What is being asked:
Return all the entries exactly. No pictures.

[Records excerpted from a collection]
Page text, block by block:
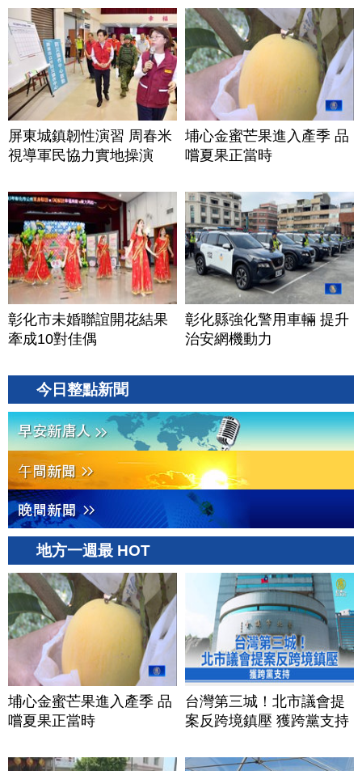
屏東城鎮韌性演習 周春米
視導軍民協力實地操演
埔心金蜜芒果進入產季 品
嚐夏果正當時
彰化市未婚聯誼開花結果
牽成10對佳偶
彰化縣強化警用車輛 提升
治安網機動力
今日整點新聞
地方一週最 HOT
埔心金蜜芒果進入產季 品
嚐夏果正當時
台灣第三城！北市議會提
案反跨境鎮壓 獲跨黨支持
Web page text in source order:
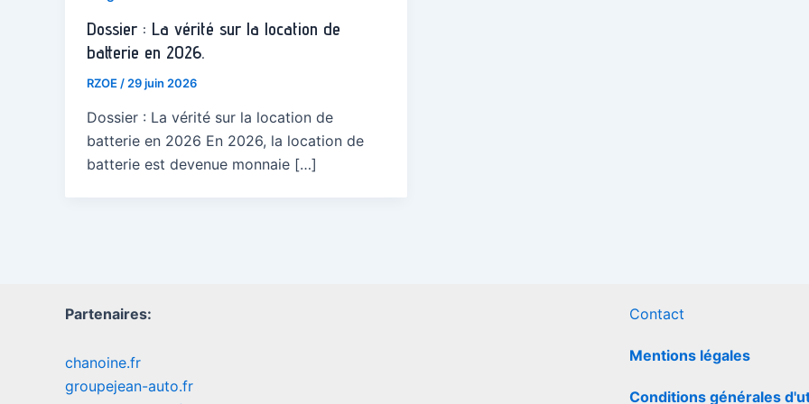
Dossier : La vérité sur la location de
batterie en 2026.
RZOE / 29 juin 2026
Dossier : La vérité sur la location de
batterie en 2026 En 2026, la location de
batterie est devenue monnaie […]
Partenaires:
chanoine.fr
groupejean-auto.fr
Contact
Mentions légales
Conditions générales
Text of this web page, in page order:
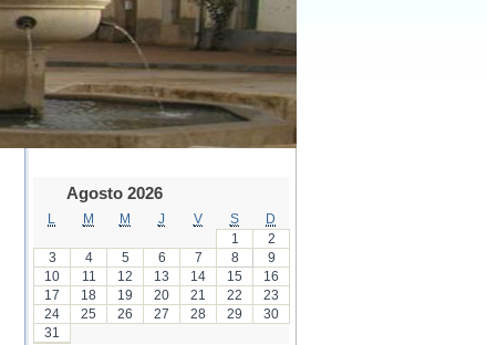
Agosto 2026
M M J V S
D
1
2
3
4 5 6 7 8
9
10
11 12 13 14 15
16
17
18 19 20 21 22
23
24
25 26 27 28 29
30
31
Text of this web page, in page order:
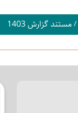
/ مستند گزارش 1403
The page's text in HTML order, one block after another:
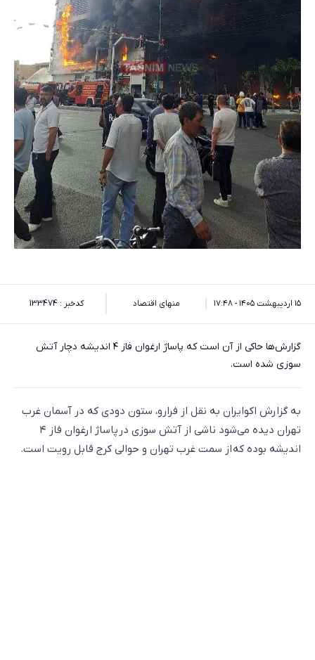
۱۵ اردیبهشت ۱۴۰۵ - ۱۷:۴۸ منهای اقتصاد کدخبر : 133474
گزارش‌ها حاکی از آن است که پاساژ ارغوان فاز ۴ اندیشه دچار آتش
سوزی شده است.
به گزارش اکوایران به نقل از فرارو، ستون دودی که در آسمان غرب
تهران دیده می‌شود ناشی از آتش سوزی در پاساژ ارغوان فاز ۴
اندیشه بوده که از سمت غرب تهران و حوالی کرج قابل رویت است.
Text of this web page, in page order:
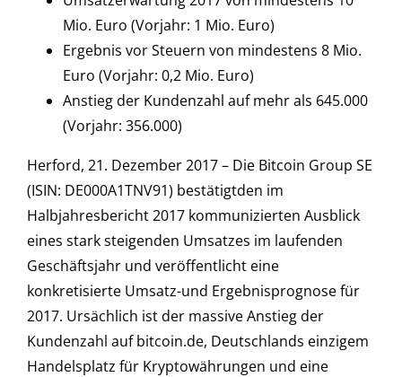
Mio. Euro (Vorjahr: 1 Mio. Euro)
Ergebnis vor Steuern von mindestens 8 Mio.
Euro (Vorjahr: 0,2 Mio. Euro)
Anstieg der Kundenzahl auf mehr als 645.000
(Vorjahr: 356.000)
Herford, 21. Dezember 2017 – Die Bitcoin Group SE
(ISIN: DE000A1TNV91) bestätigtden im
Halbjahresbericht 2017 kommunizierten Ausblick
eines stark steigenden Umsatzes im laufenden
Geschäftsjahr und veröffentlicht eine
konkretisierte Umsatz-und Ergebnisprognose für
2017. Ursächlich ist der massive Anstieg der
Kundenzahl auf bitcoin.de, Deutschlands einzigem
Handelsplatz für Kryptowährungen und eine
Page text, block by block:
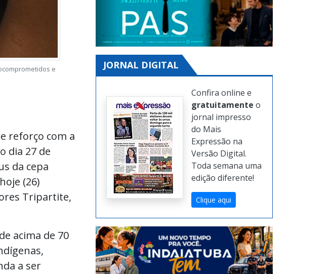
e
reforço com a
dia 27 de
da cepa
(26)
Tripartite,
acima de 70
a ser
JORNAL DIGITAL
Confira online e
gratuitamente o
jornal impresso
do Mais
Expressão na
Versão Digital.
Toda semana uma
edição diferente!
Clique aqui
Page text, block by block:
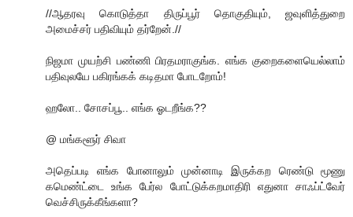
//ஆதரவு கொடுத்தா திருப்பூர் தொகுதியும், ஜவுளித்துறை
அமைச்சர் பதிவியும் தர்றேன்.//
நிஜமா முயற்சி பண்ணி பிரதமராகுங்க. எங்க குறைகளையெல்லாம்
பதிவுலயே பகிரங்கக் கடிதமா போடறோம்!
ஹலோ.. சோசப்பூ.. எங்க ஓடறீங்க??
@ மங்களூர் சிவா
அதெப்படி எங்க போனாலும் முன்னாடி இருக்கற ரெண்டு மூணு
கமெண்ட்டை உங்க பேர்ல போட்டுக்கறமாதிரி எதுனா சாஃப்ட்வேர்
வெச்சிருக்கீங்களா?
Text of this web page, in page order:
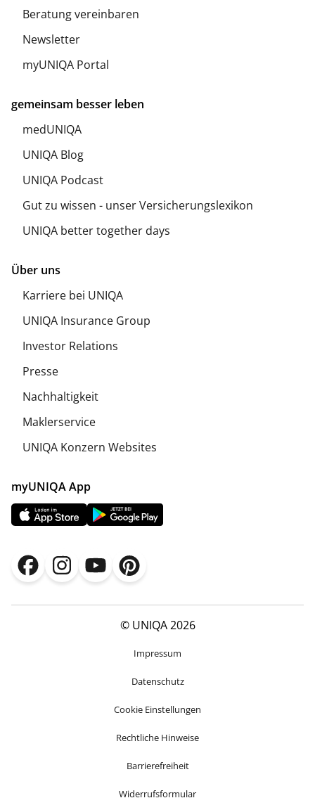
Beratung vereinbaren
Newsletter
myUNIQA Portal
gemeinsam besser leben
medUNIQA
UNIQA Blog
UNIQA Podcast
Gut zu wissen - unser Versicherungslexikon
UNIQA better together days
Über uns
Karriere bei UNIQA
UNIQA Insurance Group
Investor Relations
Presse
Nachhaltigkeit
Maklerservice
UNIQA Konzern Websites
myUNIQA App
© UNIQA 2026
Impressum
Datenschutz
Cookie Einstellungen
Rechtliche Hinweise
Barrierefreiheit
Widerrufsformular
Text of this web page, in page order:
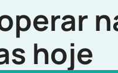
hoje
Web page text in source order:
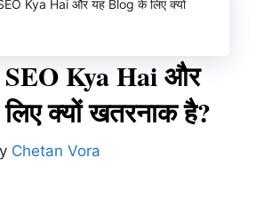
Kya Hai और यह Blog के लिए क्यों
Kya Hai और
क्यों खतरनाक है?
Chetan Vora
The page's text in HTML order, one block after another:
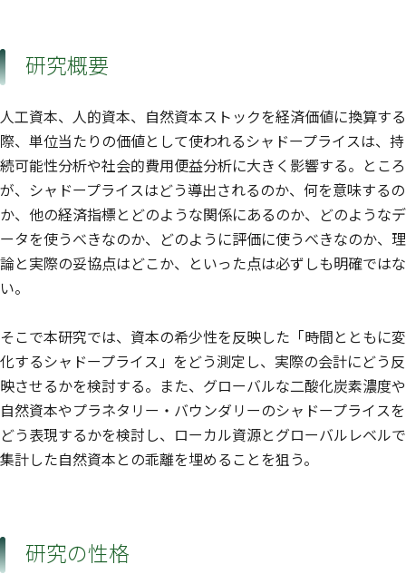
研究概要
人工資本、人的資本、自然資本ストックを経済価値に換算する
際、単位当たりの価値として使われるシャドープライスは、持
続可能性分析や社会的費用便益分析に大きく影響する。ところ
が、シャドープライスはどう導出されるのか、何を意味するの
か、他の経済指標とどのような関係にあるのか、どのようなデ
ータを使うべきなのか、どのように評価に使うべきなのか、理
論と実際の妥協点はどこか、といった点は必ずしも明確ではな
い。
そこで本研究では、資本の希少性を反映した「時間とともに変
化するシャドープライス」をどう測定し、実際の会計にどう反
映させるかを検討する。また、グローバルな二酸化炭素濃度や
自然資本やプラネタリー・バウンダリーのシャドープライスを
どう表現するかを検討し、ローカル資源とグローバルレベルで
集計した自然資本との乖離を埋めることを狙う。
研究の性格
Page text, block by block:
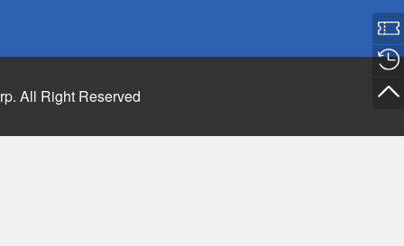
All Right Reserved
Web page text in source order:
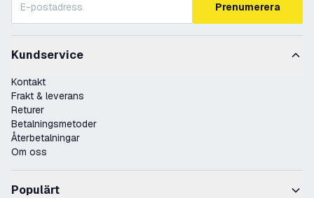
Prenumerera
Kundservice
Kontakt
Frakt & leverans
Returer
Betalningsmetoder
Återbetalningar
Om oss
Populärt

Solution to the problem:
Page text, block by block:
屏東城鎮韌性演習 周春米
視導軍民協力實地操演
埔心金蜜芒果進入產季 品
嚐夏果正當時
彰化市未婚聯誼開花結果
牽成10對佳偶
彰化縣強化警用車輛 提升
治安網機動力
今日整點新聞
地方一週最 HOT
埔心金蜜芒果進入產季 品
嚐夏果正當時
台灣第三城！北市議會提
案反跨境鎮壓 獲跨黨支持
Web page text in source order:
Dossier : La vérité sur la location de
batterie en 2026.
RZOE / 29 juin 2026
Dossier : La vérité sur la location de
batterie en 2026 En 2026, la location de
batterie est devenue monnaie […]
Partenaires:
chanoine.fr
groupejean-auto.fr
Contact
Mentions légales
Conditions générales
Text of this web page, in page order:
Agosto 2026
M M J V S
D
1
2
3
4 5 6 7 8
9
10
11 12 13 14 15
16
17
18 19 20 21 22
23
24
25 26 27 28 29
30
31
Text of this web page, in page order:
/ مستند گزارش 1403
The page's text in HTML order, one block after another:
۱۵ اردیبهشت ۱۴۰۵ - ۱۷:۴۸ منهای اقتصاد کدخبر : 133474
گزارش‌ها حاکی از آن است که پاساژ ارغوان فاز ۴ اندیشه دچار آتش
سوزی شده است.
به گزارش اکوایران به نقل از فرارو، ستون دودی که در آسمان غرب
تهران دیده می‌شود ناشی از آتش سوزی در پاساژ ارغوان فاز ۴
اندیشه بوده که از سمت غرب تهران و حوالی کرج قابل رویت است.
Text of this web page, in page order:
Mio. Euro (Vorjahr: 1 Mio. Euro)
Ergebnis vor Steuern von mindestens 8 Mio.
Euro (Vorjahr: 0,2 Mio. Euro)
Anstieg der Kundenzahl auf mehr als 645.000
(Vorjahr: 356.000)
Herford, 21. Dezember 2017 – Die Bitcoin Group SE
(ISIN: DE000A1TNV91) bestätigtden im
Halbjahresbericht 2017 kommunizierten Ausblick
eines stark steigenden Umsatzes im laufenden
Geschäftsjahr und veröffentlicht eine
konkretisierte Umsatz-und Ergebnisprognose für
2017. Ursächlich ist der massive Anstieg der
Kundenzahl auf bitcoin.de, Deutschlands einzigem
Handelsplatz für Kryptowährungen und eine
Page text, block by block:
e
reforço com a
dia 27 de
da cepa
(26)
Tripartite,
acima de 70
a ser
JORNAL DIGITAL
Confira online e
gratuitamente o
jornal impresso
do Mais
Expressão na
Versão Digital.
Toda semana uma
edição diferente!
Clique aqui
Page text, block by block:
//ஆதரவு கொடுத்தா திருப்பூர் தொகுதியும், ஜவுளித்துறை
அமைச்சர் பதிவியும் தர்றேன்.//
நிஜமா முயற்சி பண்ணி பிரதமராகுங்க. எங்க குறைகளையெல்லாம்
பதிவுலயே பகிரங்கக் கடிதமா போடறோம்!
ஹலோ.. சோசப்பூ.. எங்க ஓடறீங்க??
@ மங்களூர் சிவா
அதெப்படி எங்க போனாலும் முன்னாடி இருக்கற ரெண்டு மூணு
கமெண்ட்டை உங்க பேர்ல போட்டுக்கறமாதிரி எதுனா சாஃப்ட்வேர்
வெச்சிருக்கீங்களா?
Text of this web page, in page order:
Beratung vereinbaren
Newsletter
myUNIQA Portal
gemeinsam besser leben
medUNIQA
UNIQA Blog
UNIQA Podcast
Gut zu wissen - unser Versicherungslexikon
UNIQA better together days
Über uns
Karriere bei UNIQA
UNIQA Insurance Group
Investor Relations
Presse
Nachhaltigkeit
Maklerservice
UNIQA Konzern Websites
myUNIQA App
© UNIQA 2026
Impressum
Datenschutz
Cookie Einstellungen
Rechtliche Hinweise
Barrierefreiheit
Widerrufsformular
Text of this web page, in page order:
hoje
Web page text in source order:
Kya Hai और यह Blog के लिए क्यों
Kya Hai और
क्यों खतरनाक है?
Chetan Vora
The page's text in HTML order, one block after another:
研究概要
人工資本、人的資本、自然資本ストックを経済価値に換算する
際、単位当たりの価値として使われるシャドープライスは、持
続可能性分析や社会的費用便益分析に大きく影響する。ところ
が、シャドープライスはどう導出されるのか、何を意味するの
か、他の経済指標とどのような関係にあるのか、どのようなデ
ータを使うべきなのか、どのように評価に使うべきなのか、理
論と実際の妥協点はどこか、といった点は必ずしも明確ではな
い。
そこで本研究では、資本の希少性を反映した「時間とともに変
化するシャドープライス」をどう測定し、実際の会計にどう反
映させるかを検討する。また、グローバルな二酸化炭素濃度や
自然資本やプラネタリー・バウンダリーのシャドープライスを
どう表現するかを検討し、ローカル資源とグローバルレベルで
集計した自然資本との乖離を埋めることを狙う。
研究の性格
Page text, block by block:
All Right Reserved
Web page text in source order:
Prenumerera
Kundservice
Kontakt
Frakt & leverans
Returer
Betalningsmetoder
Återbetalningar
Om oss
Populärt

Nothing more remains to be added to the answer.